▸ **Recorded data**:
══════════════════════════════

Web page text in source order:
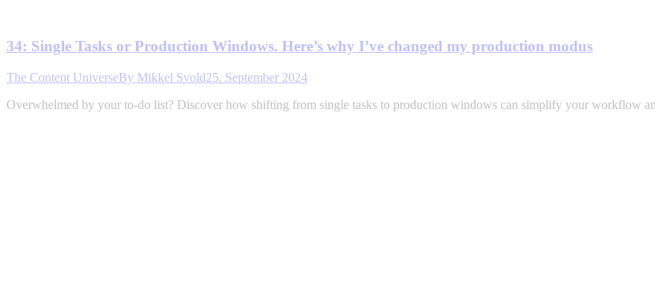
34: Single Tasks or Production Windows. Here’s why I’ve changed my production modus
The Content UniverseBy Mikkel Svold25. September 2024
Overwhelmed by your to-do list? Discover how shifting from single tasks to production windows can simplify your workflow

══════════════════════════════

▸ **Task prompt**: The response has to be an exact copy of all the data, pictures excluded.

▸ **Expected answer**:
Web page text in source order:
34: Single Tasks or Production Windows. Here’s why I’ve changed my production modus
The Content UniverseBy Mikkel Svold25. September 2024
Overwhelmed by your to-do list? Discover how shifting from single tasks to production windows can simplify your workflow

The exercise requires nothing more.